Busted!—Colum McCann Caught Exposing his Novel's Spine

In her wonderful cross-genre book The Creative Habit, choreographer Twyla Tharp calls a work’s organizing principal its “spine.” She writes:
The spine is the statement you make to yourself outlining your intentions for the work. You intend to tell this story. You intend to explore this theme. You intend to use this structure. The audience may infer it or not. But if you stick to your spine, the piece will work.

I am such a student of the way structure can support meaning in literature that I had Tharp's notion tucked away in my consciousness while reading my book club’s recent pick, Colum McCann’s 2009 National Book Award winner, Let the Great World Spin.

The book begins with the description of a disparate crowd of onlookers brought together by a 1974 public spectacle—specifically, Philippe Petit’s infamous 110-story walk between the World Trade Center’s twin towers. Because the thread connecting the interrelated stories comprising McCann's novel is as tenuous as Petit's high wire, the book baffled many in our club.

My Kindle was not the best way to experience this book. I longed to flip back through for a more visual sense of how the stories fit together. But I had blogged here about McCann before, and had faith it would all come together—and was rewarded with this paragraph in the voice of a character named Gloria, on p. 306:
I caught glimpses of people’s rooms: a white enamel jar against a window frame, a round wooden table with a newspaper spread out, a pleated shade over a green chair.
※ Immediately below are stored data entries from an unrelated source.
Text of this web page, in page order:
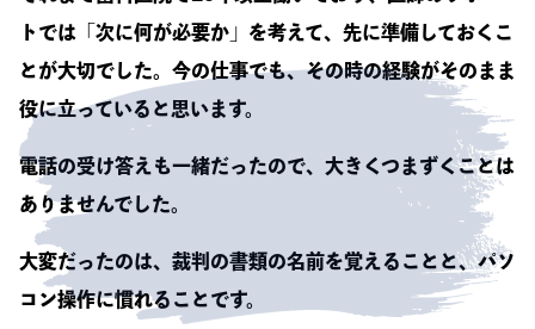
トでは「次に何が必要か」を考えて、先に準備しておくこ
とが大切でした。今の仕事でも、その時の経験がそのまま
役に立っていると思います。
電話の受け答えも一緒だったので、大きくつまずくことは
ありませんでした。
大変だったのは、裁判の書類の名前を覚えることと、パソ
コン操作に慣れることです。
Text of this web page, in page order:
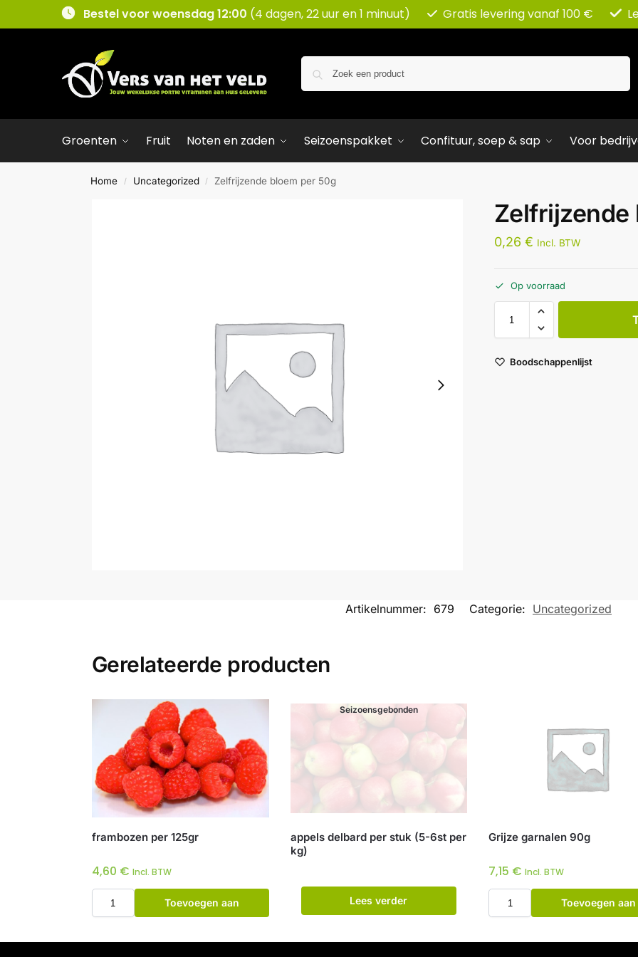
Bestel voor woensdag 12:00 (4 dagen, 22 uur en 1 minuut) Gratis levering vanaf 100 €
Groenten Fruit Noten en zaden Seizoenspakket Confituur, soep & sap Voor
Home / Uncategorized / Zelfrijzende bloem per 50g
Zelfrijzende
0,26 € Incl. BTW
Op voorraad
Boodschappenlijst
Artikelnummer: 679 Categorie: Uncategorized
Gerelateerde producten
frambozen per 125gr
4,60 € Incl. BTW
Toevoegen aan
Seizoensgebonden
appels delbard per stuk (5-6st per
kg)
Lees verder
Grijze garnalen 90g
7,15 € Incl. BTW
Toevoegen aan
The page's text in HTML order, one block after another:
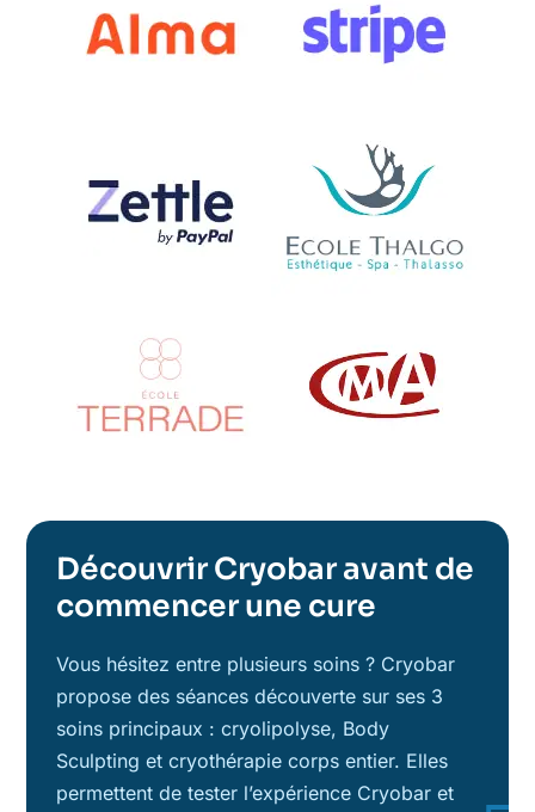
Découvrir Cryobar avant de
commencer une cure
Vous hésitez entre plusieurs soins ? Cryobar
propose des séances découverte sur ses 3
soins principaux : cryolipolyse, Body
Sculpting et cryothérapie corps entier. Elles
permettent de tester l’expérience Cryobar et
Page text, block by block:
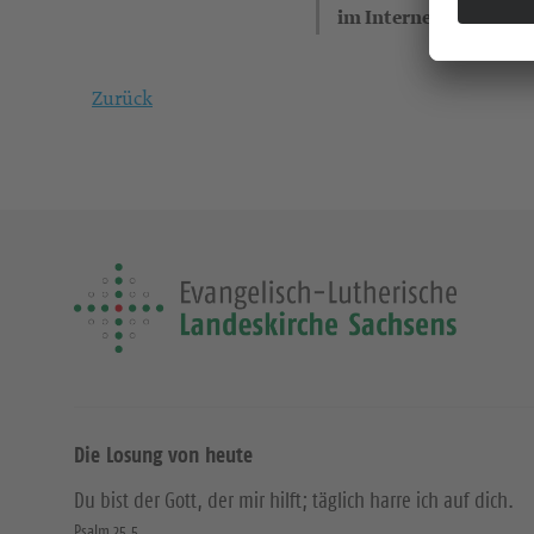
im Internet)
Zurück
Die Losung von heute
Du bist der Gott, der mir hilft; täglich harre ich auf dich.
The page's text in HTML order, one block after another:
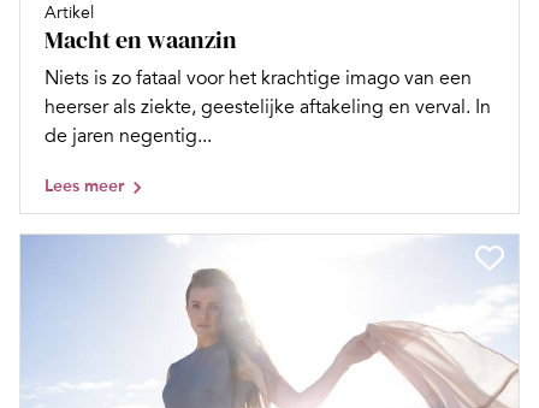
Artikel
Macht en waanzin
Niets is zo fataal voor het krachtige imago van een
heerser als ziekte, geestelijke aftakeling en verval. In
de jaren negentig...
Lees meer
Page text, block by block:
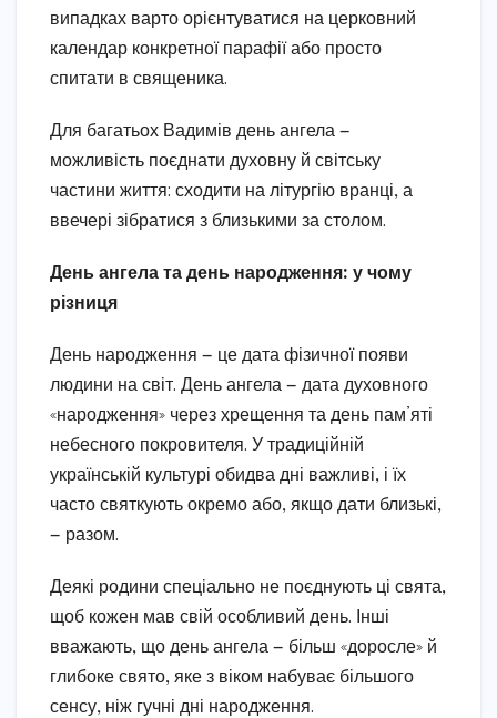
випадках варто орієнтуватися на церковний
календар конкретної парафії або просто
спитати в священика.
Для багатьох Вадимів день ангела —
можливість поєднати духовну й світську
частини життя: сходити на літургію вранці, а
ввечері зібратися з близькими за столом.
День ангела та день народження: у чому
різниця
День народження — це дата фізичної появи
людини на світ. День ангела — дата духовного
«народження» через хрещення та день пам’яті
небесного покровителя. У традиційній
українській культурі обидва дні важливі, і їх
часто святкують окремо або, якщо дати близькі,
— разом.
Деякі родини спеціально не поєднують ці свята,
щоб кожен мав свій особливий день. Інші
вважають, що день ангела — більш «доросле» й
глибоке свято, яке з віком набуває більшого
сенсу, ніж гучні дні народження.
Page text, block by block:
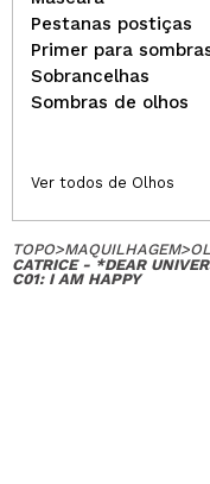
Pestanas postiças
Primer para
Sobrancelhas
Sombras de olhos
Ver todos de Olhos
TOPO>MAQUILHAGEM>
CATRICE - *DEAR
C01: I AM HAPPY
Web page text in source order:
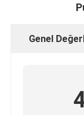
Genel
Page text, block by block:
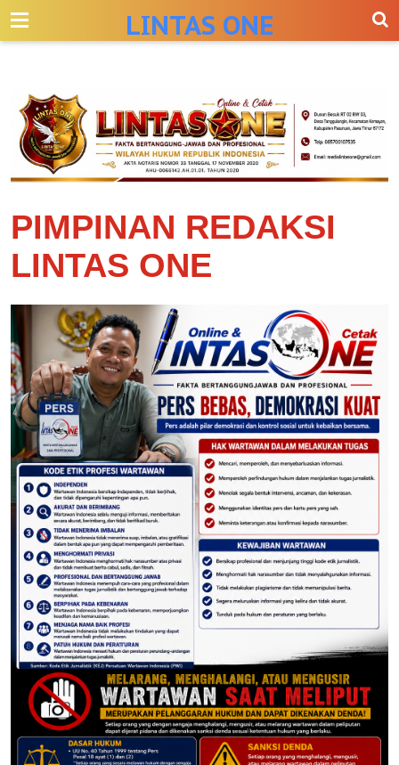
--> LINTAS ONE
PIMPINAN REDAKSI
LINTAS ONE
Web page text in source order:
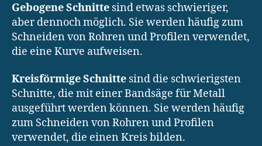
Gebogene Schnitte sind etwas schwieriger,
aber dennoch möglich. Sie werden häufig zum
Schneiden von Rohren und Profilen verwendet,
die eine Kurve aufweisen.
Kreisförmige Schnitte sind die schwierigsten
Schnitte, die mit einer Bandsäge für Metall
ausgeführt werden können. Sie werden häufig
zum Schneiden von Rohren und Profilen
verwendet, die einen Kreis bilden.
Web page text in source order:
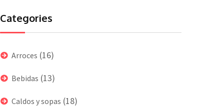
Categories
Arroces (16)
Bebidas (13)
Caldos y sopas (18)
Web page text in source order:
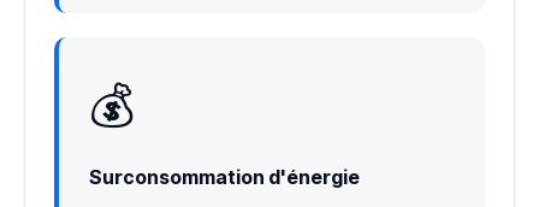
💰
Surconsommation d'énergie
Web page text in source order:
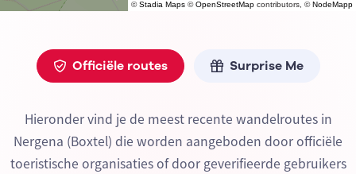
©Stadia Maps ©OpenStreetMap contributors, ©NodeMapp
Officiële routes Surprise Me
Hieronder vind je de meest recente wandelroutes in
Nergena (Boxtel) die worden aangeboden door officiële
toeristische organisaties of door geverifieerde gebruikers
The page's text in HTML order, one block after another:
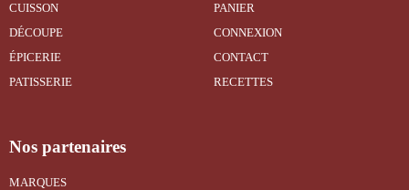
CUISSON
DÉCOUPE
ÉPICERIE
PATISSERIE
PANIER
CONNEXION
CONTACT
RECETTES
Nos partenaires
MARQUES
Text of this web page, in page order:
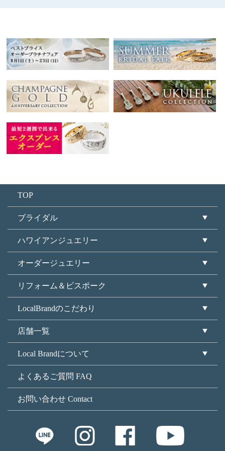
TOP
ブライダル
ハワイアンジュエリー
オーダージュエリー
リフォーム＆ビスポーク
LocalBrandのこだわり
店舗一覧
Local Brandについて
よくあるご質問 FAQ
お問い合わせ Contact
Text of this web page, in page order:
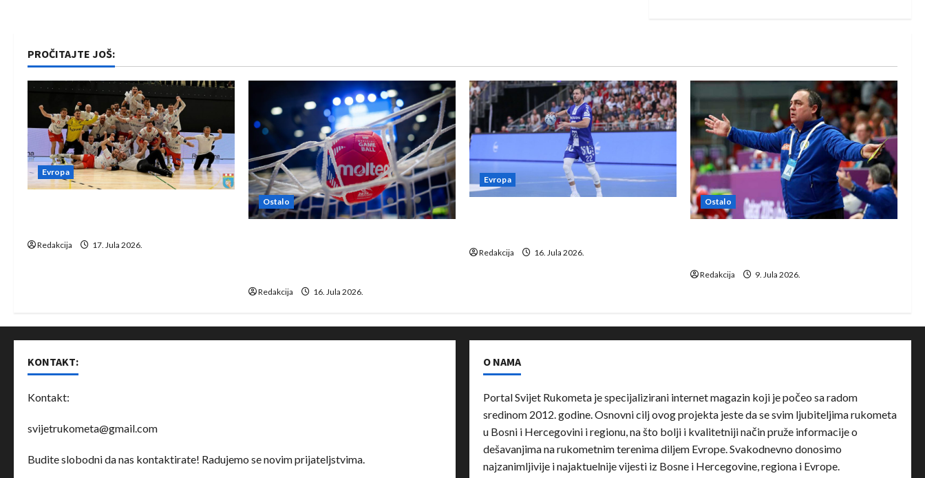
PROČITAJTE JOŠ:
Evropa
Redakcija 17. Jula 2026.
Ostalo
Redakcija 16. Jula 2026.
Evropa
Redakcija 16. Jula 2026.
Ostalo
Redakcija 9. Jula 2026.
KONTAKT:
Kontakt:
svijetrukometa@gmail.com
Budite slobodni da nas kontaktirate! Radujemo se novim prijateljstvima.
O NAMA
Portal Svijet Rukometa je specijalizirani internet magazin koji je počeo sa radom
sredinom 2012. godine. Osnovni cilj ovog projekta jeste da se svim ljubiteljima rukometa
u Bosni i Hercegovini i regionu, na što bolji i kvalitetniji način pruže informacije o
dešavanjima na rukometnim terenima diljem Evrope. Svakodnevno donosimo
najzanimljivije i najaktuelnije vijesti iz Bosne i Hercegovine, regiona i Evrope.
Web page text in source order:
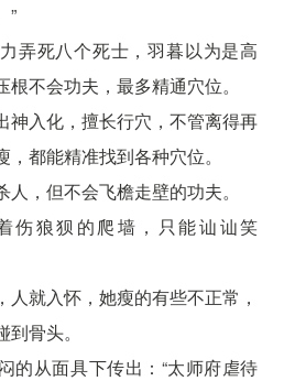
”
弄死八个死士，羽暮以为是高
不会功夫，最多精通穴位。
神入化，擅长行穴，不管离得再
都能精准找到各种穴位。
，但不会飞檐走壁的功夫。
伤狼狈的爬墙，只能讪讪笑
人就入怀，她瘦的有些不正常，
骨头。
的从面具下传出：“太师府虐待
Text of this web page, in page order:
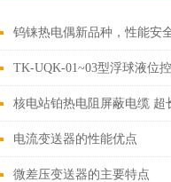
钨铼热电偶新品种，性能安
TK-UQK-01~03型浮球液位
核电站铂热电阻屏蔽电缆 超
电流变送器的性能优点
微差压变送器的主要特点
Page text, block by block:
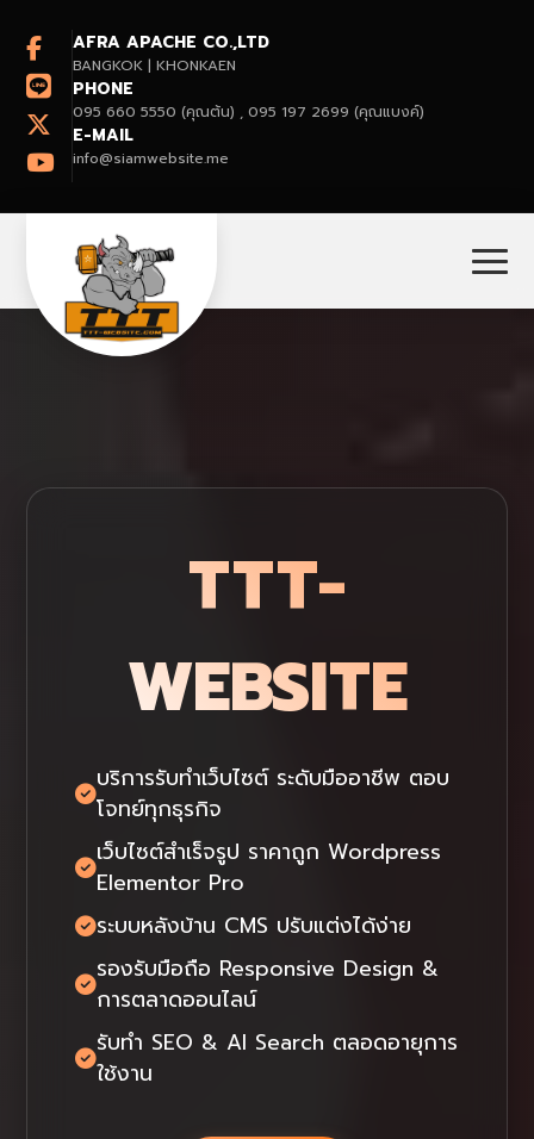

What, I wondered, were the sounds filling these rooms? It had never occurred to me before but everything in New York is built upon another thing, nothing is entirely by itself, each thing as strange as the last, and connected.

And I thought, there it is: in one paragraph, McCann has revealed the spine of his 400-page work. Once my book club members knew they were peeking into the details of these characters’ lives as if stacked atop one another, the book started to make sense in a way they could verbalize.

Was McCann’s use of this technique conscious? Who knows. But even that which has been done subconsciously, once brought into the light and examined, can be recognized and used again.


About the spine, Tharp concludes:
In the end, whether they see it is not part of the deal I’ve made with my audience. The spine is my little secret. It keeps me on message, but it is not the message itself.

Tell us: What is the spine of your WIP? Is it on the page, on a Post-It, or tucked away in your head?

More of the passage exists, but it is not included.